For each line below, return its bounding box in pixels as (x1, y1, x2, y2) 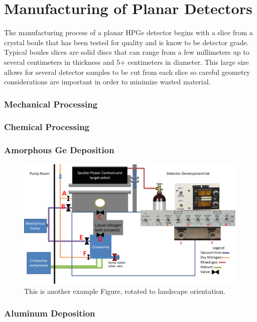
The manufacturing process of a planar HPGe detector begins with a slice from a (4, 27, 253, 38)
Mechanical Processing (4, 97, 98, 110)
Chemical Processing (4, 121, 90, 133)
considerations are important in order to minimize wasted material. (4, 76, 211, 87)
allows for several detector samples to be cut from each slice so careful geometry (4, 66, 250, 77)
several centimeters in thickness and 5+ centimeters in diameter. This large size (4, 56, 249, 67)
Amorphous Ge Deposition (4, 144, 114, 156)
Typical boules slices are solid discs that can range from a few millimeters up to (4, 47, 249, 57)
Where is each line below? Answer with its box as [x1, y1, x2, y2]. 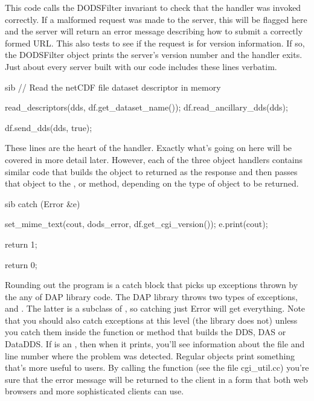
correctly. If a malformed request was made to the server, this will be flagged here [5, 13, 307, 25]
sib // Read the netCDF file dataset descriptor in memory [5, 80, 221, 93]
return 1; [5, 237, 37, 250]
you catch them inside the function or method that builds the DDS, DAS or [5, 326, 286, 338]
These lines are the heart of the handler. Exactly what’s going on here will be [5, 141, 292, 154]
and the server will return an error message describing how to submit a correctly [5, 25, 303, 37]
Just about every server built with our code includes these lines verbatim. [5, 60, 277, 72]
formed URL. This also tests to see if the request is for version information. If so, [5, 36, 305, 49]
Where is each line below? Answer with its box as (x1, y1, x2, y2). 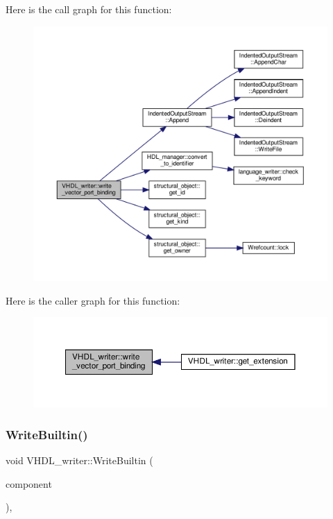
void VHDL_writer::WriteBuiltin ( (6, 453, 153, 468)
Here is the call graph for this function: (6, 2, 172, 16)
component (6, 476, 52, 491)
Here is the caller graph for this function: (6, 293, 180, 307)
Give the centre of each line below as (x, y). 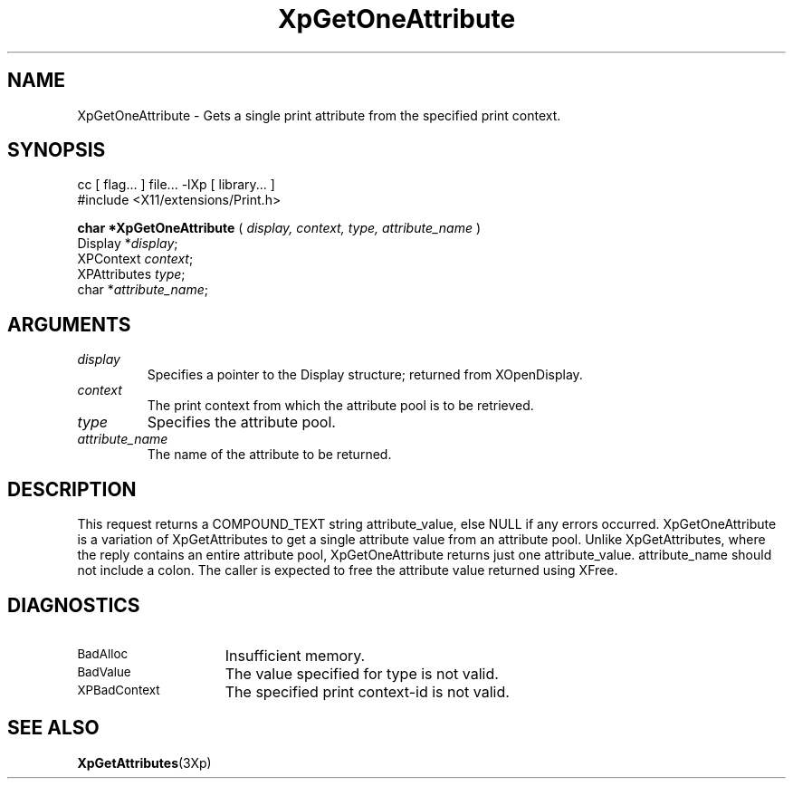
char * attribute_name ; (143, 290)
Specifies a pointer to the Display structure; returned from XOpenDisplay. (365, 375)
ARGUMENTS (69, 324)
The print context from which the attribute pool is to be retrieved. (340, 406)
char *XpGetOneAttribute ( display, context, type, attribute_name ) (279, 228)
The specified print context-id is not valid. (367, 691)
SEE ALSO (53, 728)
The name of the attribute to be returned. (269, 455)
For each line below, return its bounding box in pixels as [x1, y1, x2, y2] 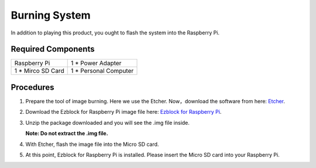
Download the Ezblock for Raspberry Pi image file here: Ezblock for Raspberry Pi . [25, 108, 222, 116]
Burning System [11, 9, 91, 22]
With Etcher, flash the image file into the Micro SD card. [25, 141, 159, 148]
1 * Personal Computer [70, 67, 134, 75]
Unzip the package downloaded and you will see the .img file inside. [25, 119, 190, 126]
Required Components [11, 44, 95, 54]
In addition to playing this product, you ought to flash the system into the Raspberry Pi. [11, 29, 219, 36]
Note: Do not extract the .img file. [25, 130, 108, 137]

> Problem to solve:
An exact reproduction of every record above is required, with no pictures included.

> Answer to the problem:
For each line below, return its bounding box in pixels as (x1, y1, x2, y2) 
The manufacturing process of a planar HPGe detector begins with a slice from a (4, 27, 253, 38)
Mechanical Processing (4, 97, 98, 110)
Chemical Processing (4, 121, 90, 133)
considerations are important in order to minimize wasted material. (4, 76, 211, 87)
allows for several detector samples to be cut from each slice so careful geometry (4, 66, 250, 77)
several centimeters in thickness and 5+ centimeters in diameter. This large size (4, 56, 249, 67)
Amorphous Ge Deposition (4, 144, 114, 156)
Typical boules slices are solid discs that can range from a few millimeters up to (4, 47, 249, 57)
Where is each line below? Answer with its box as [x1, y1, x2, y2]. 
correctly. If a malformed request was made to the server, this will be flagged here [5, 13, 307, 25]
sib // Read the netCDF file dataset descriptor in memory [5, 80, 221, 93]
return 1; [5, 237, 37, 250]
you catch them inside the function or method that builds the DDS, DAS or [5, 326, 286, 338]
These lines are the heart of the handler. Exactly what’s going on here will be [5, 141, 292, 154]
and the server will return an error message describing how to submit a correctly [5, 25, 303, 37]
Just about every server built with our code includes these lines verbatim. [5, 60, 277, 72]
formed URL. This also tests to see if the request is for version information. If so, [5, 36, 305, 49]
Where is each line below? Answer with its box as (x1, y1, x2, y2). 
void VHDL_writer::WriteBuiltin ( (6, 453, 153, 468)
Here is the call graph for this function: (6, 2, 172, 16)
component (6, 476, 52, 491)
Here is the caller graph for this function: (6, 293, 180, 307)
Give the centre of each line below as (x, y). 
char * attribute_name ; (143, 290)
Specifies a pointer to the Display structure; returned from XOpenDisplay. (365, 375)
ARGUMENTS (69, 324)
The print context from which the attribute pool is to be retrieved. (340, 406)
char *XpGetOneAttribute ( display, context, type, attribute_name ) (279, 228)
The specified print context-id is not valid. (367, 691)
SEE ALSO (53, 728)
The name of the attribute to be returned. (269, 455)
For each line below, return its bounding box in pixels as [x1, y1, x2, y2] 
Download the Ezblock for Raspberry Pi image file here: Ezblock for Raspberry Pi . [25, 108, 222, 116]
Burning System [11, 9, 91, 22]
With Etcher, flash the image file into the Micro SD card. [25, 141, 159, 148]
1 * Personal Computer [70, 67, 134, 75]
Unzip the package downloaded and you will see the .img file inside. [25, 119, 190, 126]
Required Components [11, 44, 95, 54]
In addition to playing this product, you ought to flash the system into the Raspberry Pi. [11, 29, 219, 36]
Note: Do not extract the .img file. [25, 130, 108, 137]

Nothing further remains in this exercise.